In this article, we explain the hexadecimal number system. We’ll walk you through how you can convert between hex and decimal, as well as hex and binary, using clear examples. This way, you’ll have a solid understanding of these conversions, just like they do in technical fields!

## Hexadecimal

Hexadecimal Number System: The hexadecimal number system uses 16 digits, unlike the decimal system which uses 10 digits. In hexadecimal, the digits 0, 1, 2, 3, 4, 5, 6, 7, 8, 9, A, B, C, D, E, and F represent numbers. The letters A, B, C, D, E, and F are used to represent values 10, 11, 12, 13, 14, and 15, respectively.

Each significant position in the hexadecimal system has a positional weight. The rightmost position (least significant) has a weight of 16^0, which is 1. The weights of higher significant positions increase in ascending powers of sixteen: 16^1, 16^2, 16^3, and so on.

## Decimal to Hex Conversion

To convert a decimal number into hexadecimal, we divide the decimal number by 16 progressively until the quotient becomes zero. The equivalent hexadecimal value is obtained by reading the remainder in reverse order.

## Hexadecimal Number System Table

Below is the table of hexadecimal number systems with equivalent values of the binary and decimal number systems.

Decimal Numbers |
4-bit Binary Number |
Hexadecimal Number |

0 | 0000 | 0 |

1 | 0001 | 1 |

2 | 0010 | 2 |

3 | 0011 | 3 |

4 | 0100 | 4 |

5 | 0101 | 5 |

6 | 0110 | 6 |

7 | 0111 | 7 |

8 | 1000 | 8 |

9 | 1001 | 9 |

10 | 1010 | A |

11 | 1011 | B |

12 | 1100 | C |

13 | 1101 | D |

14 | 1110 | E |

15 | 1111 | F |

**Example 1: What is 5C6 in Hexadecimal?**

Solution: Step 1: The “5” is in the “16 x 16” position, so it represents 5 x 16 x 16.

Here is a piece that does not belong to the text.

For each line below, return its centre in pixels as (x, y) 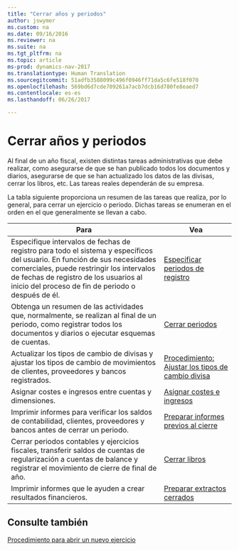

Step 2: The ‘C’ (which represents 12 in decimal) is in the “16” position, so it represents 12 x 16.

Step 3: The “6” is in the “1” position, so it represents 6.

To calculate the value of 5C6 in hexadecimal, add the values from Step 1, Step 2, and Step 3: 5 x 16 x 16 + 12 x 16 + 6.

### Facts of Hexadecimal Number System

Facts about the Hexadecimal Number System:

**Base 16:** The Hexadecimal number system is a type of number representation technique with a base value of 16.

**16 Symbols:** Hexadecimal numbers use 16 symbols or digital values, which are 0, 1, 2, 3, 4, 5, 6, 7, 8, 9, A, B, C, D, E, and F.

**Single Bit Representations:** The symbols A, B, C, D, E, and F represent the values 10, 11, 12, 13, 14, and 15, respectively, in a single bit.

**Prefixes:** Hexadecimal numbers can be indicated by adding either an “o” prefix or an “h” prefix.

Positional Weight: Each digit in a hexadecimal number has a positional weight, where the weight of each position is a power of 16.